This letter may be taken as evidence of Purbeck’s lunacy. On the other hand it might possibly, if not plausibly, be argued that it may only mean that he was in a very bad state of bodily health accompanied by great mental depression. Some readers of these pages may have experienced the capabilities of a liver in lowering the spirits.
As Lady Purbeck says, her mother had now “lost the good opinion” of Buckingham, and undoubtedly this was because she had refused to increase his brother’s allowance. So early as 28th November, 1618, John Pary wrote to Carleton,[59] regretting that he had not applied to Lady Bedford to use her influence in order to obtain a certain appointment, instead of applying to Lady Elizabeth, who had fallen out with Buckingham, and now had no influence whatever with him.
Lady Elizabeth, therefore, after having risen by her own skill to be one of the most influential women in England—perhaps the most influential—and that in the face of enormous difficulties, was beginning to fall from her high estate. And besides the bitter disappointment of the loss of influence and of royal smiles, a grievous and humiliating family sorrow was in store for her.
These pages do not constitute a brief on behalf of Lady Purbeck. It is desired that they should do her justice—full justice; but too little is recorded of her personal character to permit any attempt to portray it in detail, or even to make a bold sketch of its principal features. Of her circumstances it is much easier to write with confidence. We have already learned much about them. We have seen that she was brought up in an atmosphere of perpetual domestic discord, ending in a physical struggle between her father and her mother for the possession of her person: that she was afterwards flogged until she consented to make a marriage contract with a man much older than herself, whom she disliked intensely—a form of marriage which was no marriage, as her will for it was wanting and she was literally forced into it, if any girl was ever forced into a marriage.
An old husband hateful to a young wife would become yet more unattractive if he became insane, or eccentric, or even an irritable invalid. Then his change of religion would most likely annoy her extremely. Whether a husband leaves his wife’s religion for a better or a worse religion, it is equally distasteful to her.

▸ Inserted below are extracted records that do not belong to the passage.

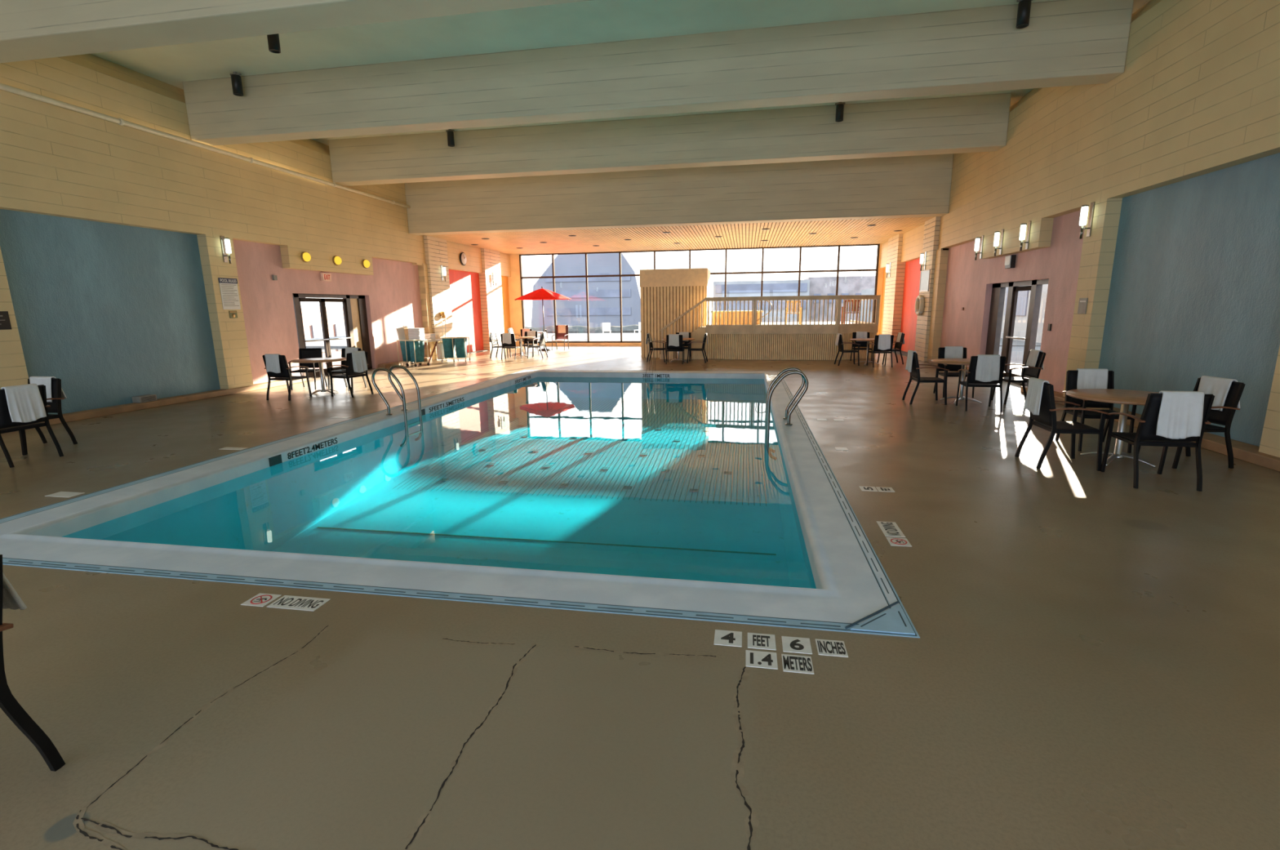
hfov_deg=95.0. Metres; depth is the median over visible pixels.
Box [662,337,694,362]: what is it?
round table
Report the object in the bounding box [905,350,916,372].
towel
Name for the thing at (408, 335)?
folded towel
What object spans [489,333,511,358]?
patio chair
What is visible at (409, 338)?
folded towel
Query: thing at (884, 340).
towel
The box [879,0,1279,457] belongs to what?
wall
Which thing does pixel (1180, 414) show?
towel
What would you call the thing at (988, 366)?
towel
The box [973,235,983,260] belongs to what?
wall sconce
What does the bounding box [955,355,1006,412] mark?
patio chair
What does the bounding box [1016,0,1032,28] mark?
ceiling spotlight
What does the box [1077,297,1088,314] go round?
wall plaque
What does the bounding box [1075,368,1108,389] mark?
towel
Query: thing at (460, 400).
depth lettering
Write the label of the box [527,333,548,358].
patio chair
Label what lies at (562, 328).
towel
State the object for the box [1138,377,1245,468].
patio chair
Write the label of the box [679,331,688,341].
towel
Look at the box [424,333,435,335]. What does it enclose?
folded towel
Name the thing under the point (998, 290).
door
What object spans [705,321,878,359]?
half wall
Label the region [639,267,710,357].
partition wall
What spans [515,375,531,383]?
depth lettering
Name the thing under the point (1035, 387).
towel
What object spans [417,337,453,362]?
table
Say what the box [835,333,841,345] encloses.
towel
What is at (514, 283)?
wall
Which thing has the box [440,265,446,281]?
wall sconce
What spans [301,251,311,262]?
globe lamp
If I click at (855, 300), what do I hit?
armchair
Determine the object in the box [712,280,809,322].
office building
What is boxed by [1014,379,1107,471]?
patio chair
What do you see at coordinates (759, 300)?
handrail
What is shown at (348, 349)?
towel
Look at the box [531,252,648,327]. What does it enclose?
building
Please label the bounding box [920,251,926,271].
wall sconce
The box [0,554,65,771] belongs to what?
patio chair
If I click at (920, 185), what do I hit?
ceiling beam
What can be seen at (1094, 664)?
floor
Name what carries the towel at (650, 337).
on the patio chair at (663, 348)
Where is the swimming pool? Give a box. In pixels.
[0,369,919,637]
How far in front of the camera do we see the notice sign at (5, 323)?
9.12 m
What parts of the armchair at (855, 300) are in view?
leg, leg, backrest
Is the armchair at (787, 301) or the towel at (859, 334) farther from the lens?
the armchair at (787, 301)
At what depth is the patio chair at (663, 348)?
19.62 m
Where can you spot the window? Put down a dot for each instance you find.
(621, 343)
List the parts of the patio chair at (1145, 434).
leg, rail, armrest, leg, seat, leg, cross rail, backrest, rail, leg
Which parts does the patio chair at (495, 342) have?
leg, backrest
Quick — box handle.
[440,311,445,337]
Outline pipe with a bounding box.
[0,83,410,208]
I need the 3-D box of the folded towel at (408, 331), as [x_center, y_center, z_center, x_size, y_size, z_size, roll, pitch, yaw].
[-7.333,-3.041,19.215,0.400,0.050,0.340,1,11,6]
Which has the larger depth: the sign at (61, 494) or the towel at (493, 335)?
the towel at (493, 335)
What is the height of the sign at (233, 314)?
0.160 m
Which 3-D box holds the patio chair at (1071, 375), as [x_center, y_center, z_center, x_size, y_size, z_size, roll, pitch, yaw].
[5.728,-0.186,7.356,0.594,0.939,0.635,2,12,12]
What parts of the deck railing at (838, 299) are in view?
post, rail, rail, post, post
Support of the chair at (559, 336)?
on the floor at (1094, 664)
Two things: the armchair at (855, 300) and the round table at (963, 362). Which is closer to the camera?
the round table at (963, 362)
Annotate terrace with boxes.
[305,332,1040,349]
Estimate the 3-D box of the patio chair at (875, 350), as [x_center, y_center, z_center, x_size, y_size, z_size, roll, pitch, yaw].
[7.122,-2.200,17.368,0.594,0.939,0.635,0,11,4]
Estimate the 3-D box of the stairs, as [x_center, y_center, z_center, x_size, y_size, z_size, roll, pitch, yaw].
[1.559,-3.424,20.784,1.670,2.129,0.560,1,11,10]
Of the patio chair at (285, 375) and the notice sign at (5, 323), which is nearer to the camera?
the notice sign at (5, 323)
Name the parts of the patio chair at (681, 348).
leg, backrest, leg
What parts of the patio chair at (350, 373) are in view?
leg, armrest, rail, seat, leg, leg, backrest, cross rail, leg
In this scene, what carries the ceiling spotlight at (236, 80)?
attached to the ceiling at (593, 21)
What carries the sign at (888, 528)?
on the floor at (1094, 664)
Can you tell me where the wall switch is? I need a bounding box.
[1047,323,1052,330]
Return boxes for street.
[998,346,1040,374]
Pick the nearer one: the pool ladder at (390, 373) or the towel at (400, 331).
the pool ladder at (390, 373)
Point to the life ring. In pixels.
(920, 299)
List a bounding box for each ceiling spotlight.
[230,71,243,96]
[266,33,280,53]
[445,128,454,146]
[835,102,845,121]
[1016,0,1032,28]
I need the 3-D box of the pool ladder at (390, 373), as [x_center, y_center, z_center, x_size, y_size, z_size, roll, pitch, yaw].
[-4.334,-0.350,10.503,0.600,1.406,0.588,1,11,10]
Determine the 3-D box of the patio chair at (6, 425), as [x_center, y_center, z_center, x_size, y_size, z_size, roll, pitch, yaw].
[-7.814,-0.005,7.274,0.635,0.939,0.594,1,11,10]
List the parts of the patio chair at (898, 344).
leg, backrest, leg
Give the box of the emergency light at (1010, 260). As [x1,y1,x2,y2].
[1004,254,1016,268]
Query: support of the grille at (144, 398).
attached to the air vent at (147, 397)
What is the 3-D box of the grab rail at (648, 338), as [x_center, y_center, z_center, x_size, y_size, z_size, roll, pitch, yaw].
[0.295,-1.808,16.516,0.184,1.277,0.766,1,11,10]
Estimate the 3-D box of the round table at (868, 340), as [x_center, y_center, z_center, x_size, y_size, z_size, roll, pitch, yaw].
[7.058,-2.274,18.157,1.100,0.765,1.100,-3,12,-12]
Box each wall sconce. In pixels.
[219,235,231,263]
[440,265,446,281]
[492,271,497,285]
[885,262,891,277]
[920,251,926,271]
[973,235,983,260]
[993,228,1004,256]
[1018,220,1031,251]
[1079,201,1094,239]
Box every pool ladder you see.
[371,364,422,446]
[764,367,808,460]
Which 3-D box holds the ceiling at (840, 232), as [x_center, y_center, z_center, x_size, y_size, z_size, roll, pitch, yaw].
[1.389,-7.470,23.159,17.690,0.300,8.900,1,11,10]
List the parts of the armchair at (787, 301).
backrest, leg, leg
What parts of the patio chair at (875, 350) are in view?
leg, leg, seat, backrest, leg
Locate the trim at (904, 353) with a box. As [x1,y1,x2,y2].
[455,350,907,356]
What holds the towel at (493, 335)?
on the patio chair at (495, 342)
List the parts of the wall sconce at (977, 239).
lamp shade, stem, plate
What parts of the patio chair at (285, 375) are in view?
leg, backrest, cross rail, leg, seat, leg, armrest, rail, leg
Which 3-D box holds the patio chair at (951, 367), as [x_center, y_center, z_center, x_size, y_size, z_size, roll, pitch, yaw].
[6.259,-1.048,11.645,0.594,0.939,0.635,1,11,10]
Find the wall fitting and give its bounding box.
[440,311,446,318]
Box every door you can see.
[292,293,372,378]
[985,278,1048,386]
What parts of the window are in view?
sill
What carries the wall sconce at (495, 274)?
attached to the wall at (112, 263)
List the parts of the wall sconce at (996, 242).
lamp shade, stem, plate
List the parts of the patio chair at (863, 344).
leg, backrest, cross rail
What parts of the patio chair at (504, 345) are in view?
leg, backrest, leg
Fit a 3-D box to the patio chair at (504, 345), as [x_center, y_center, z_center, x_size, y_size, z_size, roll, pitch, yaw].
[-4.760,-2.903,21.621,0.594,0.939,0.635,1,11,10]
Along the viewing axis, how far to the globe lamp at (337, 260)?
16.37 m
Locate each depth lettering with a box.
[287,437,337,458]
[429,396,464,412]
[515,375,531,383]
[642,373,670,377]
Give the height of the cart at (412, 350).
0.851 m
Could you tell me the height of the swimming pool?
1.284 m
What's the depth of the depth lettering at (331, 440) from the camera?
8.28 m
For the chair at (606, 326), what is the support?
on the terrace
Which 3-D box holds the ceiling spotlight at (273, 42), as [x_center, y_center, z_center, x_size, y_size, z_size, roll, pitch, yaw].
[-6.006,-6.338,9.598,0.169,0.400,0.196,-10,15,-40]
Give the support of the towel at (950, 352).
on the patio chair at (951, 367)
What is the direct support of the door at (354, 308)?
in the wall at (112, 263)
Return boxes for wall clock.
[459,252,466,265]
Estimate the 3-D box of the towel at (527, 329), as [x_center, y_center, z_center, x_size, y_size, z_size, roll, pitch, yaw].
[-5.022,-4.027,25.904,0.355,0.453,0.149,0,11,5]
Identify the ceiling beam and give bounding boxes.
[0,0,591,62]
[182,0,1133,146]
[328,93,1011,186]
[404,153,953,235]
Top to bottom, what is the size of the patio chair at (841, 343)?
0.939 m
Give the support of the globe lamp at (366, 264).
attached to the wall at (112, 263)
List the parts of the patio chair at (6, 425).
leg, leg, seat, backrest, cross rail, leg
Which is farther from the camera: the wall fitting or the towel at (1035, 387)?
the wall fitting
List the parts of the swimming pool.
anchor plate, anchor plate, anchor plate, anchor plate, anchor plate, anchor plate, anchor plate, anchor plate, anchor plate, anchor plate, corner plate
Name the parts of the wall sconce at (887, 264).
lamp shade
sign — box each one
[0,311,11,329]
[44,491,84,497]
[217,277,240,309]
[220,447,248,449]
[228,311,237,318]
[240,592,330,610]
[320,272,331,281]
[876,520,911,546]
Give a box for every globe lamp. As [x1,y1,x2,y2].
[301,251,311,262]
[333,255,342,265]
[362,259,369,268]
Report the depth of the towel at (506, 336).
21.27 m
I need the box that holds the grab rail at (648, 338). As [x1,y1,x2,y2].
[645,337,655,384]
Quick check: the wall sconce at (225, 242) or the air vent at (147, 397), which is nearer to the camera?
the air vent at (147, 397)
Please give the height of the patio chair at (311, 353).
0.939 m
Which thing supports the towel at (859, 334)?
on the patio chair at (863, 344)
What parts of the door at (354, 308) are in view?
panel
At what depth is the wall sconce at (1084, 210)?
9.92 m
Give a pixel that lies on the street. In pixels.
(1017, 352)
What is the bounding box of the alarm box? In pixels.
[271,275,277,279]
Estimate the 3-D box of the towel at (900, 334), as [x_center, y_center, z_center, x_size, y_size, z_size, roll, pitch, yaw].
[8.059,-2.674,18.110,0.170,0.369,0.316,1,11,6]
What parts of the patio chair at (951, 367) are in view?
leg, leg, backrest, seat, cross rail, leg, leg
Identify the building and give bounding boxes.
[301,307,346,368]
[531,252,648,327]
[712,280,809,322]
[804,275,875,321]
[860,284,1048,342]
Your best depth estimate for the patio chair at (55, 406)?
8.10 m
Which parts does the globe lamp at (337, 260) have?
globe
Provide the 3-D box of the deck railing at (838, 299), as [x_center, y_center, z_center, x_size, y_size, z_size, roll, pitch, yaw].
[6.692,-4.112,21.074,8.214,1.002,3.868,-8,14,-34]
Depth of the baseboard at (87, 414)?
11.75 m
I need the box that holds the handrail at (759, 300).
[756,300,772,320]
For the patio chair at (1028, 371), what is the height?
0.939 m
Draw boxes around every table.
[291,357,346,395]
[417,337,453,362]
[515,336,535,357]
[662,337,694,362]
[849,337,879,364]
[930,358,982,404]
[1066,388,1159,467]
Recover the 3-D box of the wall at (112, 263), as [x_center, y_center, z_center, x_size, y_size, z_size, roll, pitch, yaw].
[-9.379,-3.995,13.269,0.710,6.450,32.900,1,11,10]
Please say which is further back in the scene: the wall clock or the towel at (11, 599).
the wall clock
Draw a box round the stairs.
[659,297,706,359]
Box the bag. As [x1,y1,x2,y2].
[404,328,408,339]
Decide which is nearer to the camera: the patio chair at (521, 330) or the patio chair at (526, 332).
the patio chair at (526, 332)
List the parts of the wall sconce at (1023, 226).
lamp shade, stem, plate
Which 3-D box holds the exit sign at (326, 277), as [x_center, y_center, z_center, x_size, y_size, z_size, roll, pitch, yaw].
[-8.753,-4.121,16.343,0.072,0.220,0.340,1,11,10]
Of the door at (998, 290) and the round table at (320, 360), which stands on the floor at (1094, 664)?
the round table at (320, 360)
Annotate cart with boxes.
[396,339,429,366]
[440,337,470,362]
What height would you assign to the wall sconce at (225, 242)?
0.590 m
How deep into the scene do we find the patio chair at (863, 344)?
19.02 m
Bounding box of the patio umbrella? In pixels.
[515,286,570,351]
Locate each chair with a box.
[0,384,63,467]
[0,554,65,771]
[22,377,77,453]
[262,355,311,400]
[287,347,327,390]
[324,348,367,391]
[327,351,373,397]
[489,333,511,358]
[500,333,521,359]
[507,328,524,349]
[519,331,539,356]
[520,328,537,349]
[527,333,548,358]
[551,324,568,350]
[602,322,610,337]
[634,322,640,337]
[647,333,666,362]
[665,334,684,364]
[673,332,691,359]
[686,333,707,363]
[834,334,860,365]
[850,332,873,362]
[866,334,893,367]
[877,333,904,364]
[902,351,949,404]
[933,347,974,397]
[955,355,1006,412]
[991,351,1045,404]
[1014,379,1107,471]
[1054,369,1137,453]
[1100,393,1214,491]
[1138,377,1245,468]
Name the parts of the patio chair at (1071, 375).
leg, rail, leg, rail, backrest, seat, leg, cross rail, leg
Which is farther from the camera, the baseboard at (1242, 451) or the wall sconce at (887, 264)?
the wall sconce at (887, 264)
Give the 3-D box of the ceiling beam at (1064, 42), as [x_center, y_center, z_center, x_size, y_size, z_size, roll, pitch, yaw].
[-0.826,-6.320,10.727,17.086,1.200,0.480,1,11,10]
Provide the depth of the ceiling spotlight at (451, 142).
15.21 m
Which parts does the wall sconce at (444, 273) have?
plate, lamp shade
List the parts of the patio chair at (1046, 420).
leg, cross rail, backrest, leg, seat, armrest, leg, rail, armrest, leg
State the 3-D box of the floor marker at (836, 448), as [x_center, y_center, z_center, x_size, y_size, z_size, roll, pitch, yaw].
[2.568,0.313,7.473,0.150,0.023,0.150,1,11,10]
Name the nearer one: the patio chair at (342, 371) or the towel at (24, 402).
the towel at (24, 402)
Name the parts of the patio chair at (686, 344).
backrest
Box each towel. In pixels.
[0,383,46,422]
[2,572,26,609]
[29,376,66,402]
[264,353,280,373]
[345,346,359,360]
[350,351,367,372]
[395,325,407,341]
[408,328,424,329]
[408,329,424,331]
[408,331,424,333]
[408,333,424,334]
[408,334,424,336]
[408,336,424,337]
[408,337,425,339]
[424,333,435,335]
[488,332,496,342]
[502,333,511,343]
[522,328,529,336]
[527,330,535,338]
[542,331,547,342]
[557,324,565,333]
[645,333,651,344]
[668,333,679,346]
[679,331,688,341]
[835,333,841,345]
[856,331,866,341]
[877,333,890,350]
[896,332,904,344]
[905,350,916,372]
[944,346,963,358]
[975,354,999,382]
[1023,377,1049,414]
[1026,349,1044,369]
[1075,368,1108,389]
[1155,391,1204,439]
[1197,375,1239,410]
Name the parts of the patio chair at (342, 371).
leg, seat, leg, backrest, leg
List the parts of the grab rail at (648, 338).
rail, rail
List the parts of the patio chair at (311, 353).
leg, leg, cross rail, seat, backrest, rail, leg, leg
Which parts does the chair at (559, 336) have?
seat, backrest
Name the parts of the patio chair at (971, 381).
leg, armrest, leg, seat, cross rail, backrest, leg, leg
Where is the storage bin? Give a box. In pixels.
[435,342,444,359]
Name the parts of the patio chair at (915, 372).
leg, backrest, leg, seat, armrest, rail, armrest, leg, leg
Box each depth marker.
[713,629,813,674]
[815,638,848,657]
[858,485,895,492]
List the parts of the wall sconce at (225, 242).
plate, lamp shade, stem
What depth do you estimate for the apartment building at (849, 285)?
78.72 m
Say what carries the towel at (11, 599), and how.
on the patio chair at (9, 704)
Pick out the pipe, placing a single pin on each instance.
(119, 121)
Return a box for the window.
[519,243,879,346]
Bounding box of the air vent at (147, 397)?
[131,394,157,403]
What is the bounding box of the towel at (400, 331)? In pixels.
[395,325,407,341]
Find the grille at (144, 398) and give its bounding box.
[141,395,155,401]
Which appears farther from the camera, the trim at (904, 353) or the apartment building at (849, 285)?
the apartment building at (849, 285)
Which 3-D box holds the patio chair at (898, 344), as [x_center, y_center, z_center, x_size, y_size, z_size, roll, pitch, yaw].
[7.787,-2.366,18.163,0.635,0.939,0.594,1,11,6]
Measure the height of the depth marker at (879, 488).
0.024 m
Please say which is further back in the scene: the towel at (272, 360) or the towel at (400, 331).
the towel at (400, 331)
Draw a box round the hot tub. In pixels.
[710,310,763,324]
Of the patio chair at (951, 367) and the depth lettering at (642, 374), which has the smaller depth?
the patio chair at (951, 367)
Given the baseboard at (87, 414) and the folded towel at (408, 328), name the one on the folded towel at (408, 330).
the folded towel at (408, 328)
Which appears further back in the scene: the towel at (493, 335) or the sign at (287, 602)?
the towel at (493, 335)
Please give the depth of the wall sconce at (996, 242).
13.37 m
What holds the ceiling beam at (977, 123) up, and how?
attached to the wall at (112, 263)
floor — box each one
[0,346,1279,849]
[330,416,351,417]
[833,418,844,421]
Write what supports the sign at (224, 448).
on the floor at (1094, 664)
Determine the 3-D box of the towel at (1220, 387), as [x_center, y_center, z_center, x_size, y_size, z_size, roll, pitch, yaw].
[6.443,-0.357,6.527,0.231,0.347,0.371,0,11,2]
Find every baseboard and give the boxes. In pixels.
[39,356,431,425]
[927,359,1279,471]
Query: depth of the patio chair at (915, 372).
10.69 m
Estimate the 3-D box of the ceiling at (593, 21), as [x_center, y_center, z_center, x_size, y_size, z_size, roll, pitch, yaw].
[-1.485,-6.205,6.995,18.490,0.250,24.400,1,11,10]
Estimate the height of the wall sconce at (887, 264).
0.590 m
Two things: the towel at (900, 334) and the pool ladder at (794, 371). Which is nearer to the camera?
the pool ladder at (794, 371)
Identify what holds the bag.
on the cart at (412, 350)
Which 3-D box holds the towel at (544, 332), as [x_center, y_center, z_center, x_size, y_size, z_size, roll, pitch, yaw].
[-3.579,-3.284,21.882,0.170,0.369,0.316,1,11,10]
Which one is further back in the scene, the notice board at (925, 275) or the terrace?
the terrace
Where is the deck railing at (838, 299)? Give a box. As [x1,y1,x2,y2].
[705,294,880,326]
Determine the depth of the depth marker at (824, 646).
3.12 m
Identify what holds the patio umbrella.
on the floor at (1094, 664)
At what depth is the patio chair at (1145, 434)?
5.70 m
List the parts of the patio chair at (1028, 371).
leg, leg, seat, rail, leg, armrest, backrest, leg
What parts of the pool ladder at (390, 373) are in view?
rail, rail
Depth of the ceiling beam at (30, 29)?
7.28 m
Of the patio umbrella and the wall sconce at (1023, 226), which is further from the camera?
the patio umbrella
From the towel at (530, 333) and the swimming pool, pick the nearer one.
the swimming pool
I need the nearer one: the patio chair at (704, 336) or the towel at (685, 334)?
the patio chair at (704, 336)
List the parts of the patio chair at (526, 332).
backrest, leg
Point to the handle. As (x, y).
(445, 311)
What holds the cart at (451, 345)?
on the floor at (1094, 664)
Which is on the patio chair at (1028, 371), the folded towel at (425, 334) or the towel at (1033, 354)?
the towel at (1033, 354)
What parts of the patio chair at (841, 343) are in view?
leg, leg, backrest, seat, rail, leg
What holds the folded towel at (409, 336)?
on the folded towel at (409, 338)
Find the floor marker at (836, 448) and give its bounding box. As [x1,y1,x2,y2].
[835,447,848,450]
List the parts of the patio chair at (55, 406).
leg, leg, backrest, seat, rail, leg
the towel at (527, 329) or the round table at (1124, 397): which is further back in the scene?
the towel at (527, 329)
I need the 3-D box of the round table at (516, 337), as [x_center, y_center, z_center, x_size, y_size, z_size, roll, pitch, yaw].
[-4.498,-2.946,22.234,1.100,0.765,1.100,-2,11,-7]
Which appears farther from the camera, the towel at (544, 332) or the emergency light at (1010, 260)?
the towel at (544, 332)
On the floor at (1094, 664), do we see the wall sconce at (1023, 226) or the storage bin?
the storage bin
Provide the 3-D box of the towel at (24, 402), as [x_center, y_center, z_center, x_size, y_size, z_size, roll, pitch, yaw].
[-7.548,-0.262,7.173,0.149,0.453,0.355,1,11,10]
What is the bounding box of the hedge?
[524,324,639,333]
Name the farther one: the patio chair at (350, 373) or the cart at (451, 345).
the cart at (451, 345)
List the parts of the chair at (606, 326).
backrest
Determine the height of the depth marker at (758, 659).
0.024 m
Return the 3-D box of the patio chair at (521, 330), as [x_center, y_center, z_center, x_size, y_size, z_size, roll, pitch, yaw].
[-4.994,-3.818,26.224,0.594,0.939,0.635,0,11,5]
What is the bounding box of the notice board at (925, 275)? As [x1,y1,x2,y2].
[919,269,930,292]
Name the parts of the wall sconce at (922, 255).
lamp shade, plate
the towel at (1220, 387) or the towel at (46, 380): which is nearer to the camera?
the towel at (1220, 387)
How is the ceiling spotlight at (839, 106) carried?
attached to the ceiling at (593, 21)
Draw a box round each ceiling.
[91,0,1150,146]
[425,216,935,254]
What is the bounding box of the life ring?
[915,294,924,315]
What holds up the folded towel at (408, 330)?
on the folded towel at (408, 331)
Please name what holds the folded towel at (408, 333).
on the folded towel at (408, 335)
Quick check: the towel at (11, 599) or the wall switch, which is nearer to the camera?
the towel at (11, 599)
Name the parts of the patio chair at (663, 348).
leg, leg
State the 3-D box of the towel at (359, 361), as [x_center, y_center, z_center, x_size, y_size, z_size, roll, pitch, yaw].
[-6.026,-1.351,12.543,0.149,0.453,0.355,4,12,22]
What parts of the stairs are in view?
newel post, handrail
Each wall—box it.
[0,53,511,414]
[507,244,884,346]
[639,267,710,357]
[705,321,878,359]
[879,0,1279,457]
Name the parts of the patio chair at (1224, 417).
leg, leg, rail, seat, rail, backrest, rail, armrest, leg
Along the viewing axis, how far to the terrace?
35.99 m
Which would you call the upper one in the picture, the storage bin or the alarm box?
the alarm box
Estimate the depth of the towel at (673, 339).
18.76 m
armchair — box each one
[785,300,801,324]
[840,299,860,324]
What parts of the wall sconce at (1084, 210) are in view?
lamp shade, stem, plate
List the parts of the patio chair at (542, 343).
leg, backrest
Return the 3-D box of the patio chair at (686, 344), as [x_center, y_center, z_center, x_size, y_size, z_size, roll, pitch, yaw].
[1.475,-2.707,20.255,0.594,0.939,0.635,1,11,10]
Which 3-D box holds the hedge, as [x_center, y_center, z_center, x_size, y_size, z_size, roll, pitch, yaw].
[3.852,-7.132,44.007,32.016,0.825,1.248,1,11,10]
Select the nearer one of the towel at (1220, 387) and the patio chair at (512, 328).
the towel at (1220, 387)
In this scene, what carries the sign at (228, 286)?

Her condition would be made still further miserable when she was turned out of her own home, and practically robbed of her own possessions, luxuries and comforts. From what we have seen of her mother, it is difficult to believe that she was a tenderhearted woman, to whom a daughter would go for consolation in her affliction: nor could that daughter place much confidence in a mother who had once deceived her with a forged letter. To her father, who had treated her with great brutality and had sold her just as he might have sold a beast among his farm stock, she would be still less likely to turn for comfort or for counsel. Add to all this that, as the wife of an official in Prince Charles’s household, and as the sister-in-law of the reigning favourite, she was a good deal at the Court of James I. at a time when it was one of the most dissolute in Europe; and it will be easy to recognise that her whole life had been spent in unwholesome atmospheres.